Data on Monday showed a double whammy for Asia’s third-largest economy, with industrial output slowing and consumer price index-based inflation surging back to 7 per cent, stalling a three-month downtrend.

The latest inflation data contradicts the Reserve Bank of India’s broad predictions for a slowdown in price pressures and is likely to push the central bank to take a more aggressive rate hike strategy to counter inflation, mirroring the West – even at the cost of economic growth.

More analysts and economist now predict a larger RBI rate hike later this month.

Still, the NSE Nifty-50 index rose 103.40 points, or 0.58 per cent, to 18,039.75, and the 30-share BSE Sensex index jumped 355.89 points, or 0.59 per cent, to 60,471.02.

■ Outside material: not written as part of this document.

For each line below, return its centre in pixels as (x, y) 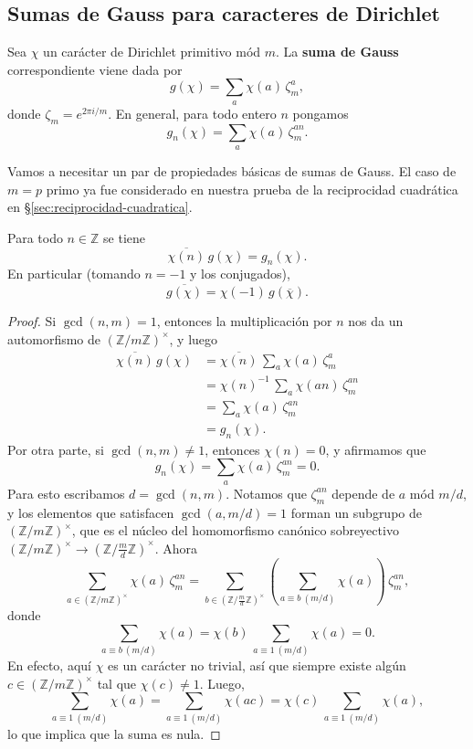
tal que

“The good news for the markets is that a sliding US dollar is likely to further add to risk appetite,” said Prashanth Tapse, Senior Vice President for Research at Mehta Equities.

“A new bull market could start if the US inflation report, which is expected to be announced in the evening, comes below the streets’ expectation,” he added.

Asian bourses extended the winning momentum from a global stocks rally ahead of key US inflation data, which is predicted to come in softer and show a peak in price pressures in the world’s largest economy.

The Kospi, a stock market index in South Korea, jumped on the global rally bandwagon after a holiday and led a 0.6 per cent rise in MSCI’s largest index of Asia-Pacific shares outside of Japan. Nikkei in Japan added 0.3 per cent.

After the S&P 500 had its greatest four-day run since June on Monday as a result of strong pre-order for Apple’s iPhone 14 Pro Max, US stock futures were stable ahead of the US consumer price index-based inflation report, which will indicate and dictate the interest rate path.

Treasury yields and the dollar eased.

US bond markets imply that investors are growing more optimistic that the escalating inflationary pressures this year will be contained.

A gauge for where markets estimate inflation to be, the so-called breakeven rates on Treasury Inflation Protected Securities (TIPS) have decreased along with the cost of hedging high inflation.

Any potential upside surprise will likely see more volatility in rates,” Giulia Specchia, a macro strategist at UBS Group AG in Sydney, told Bloomberg. “We do expect the monthly pace of inflation to slow notably over the remainder of the year.”

Oil price declines have markets hopeful that US headline inflation will stabilise or slow, which is likely to ease the need for additional interest rate hikes in the future as currently feared based on the Federal Reserve’s rhetoric.

However, analysts caution that core inflation is expected to continue and that the consequences for rates in the near term are not clear.

“It’s too early to be celebrating the end of inflation, as some market participants seem already to be doing,” Rob Carnell, an Economist at ING, told Reuters.

Crude prices have fallen nearly a third since mid-June and back to levels before Russia invaded Ukraine late in February, trading below $100.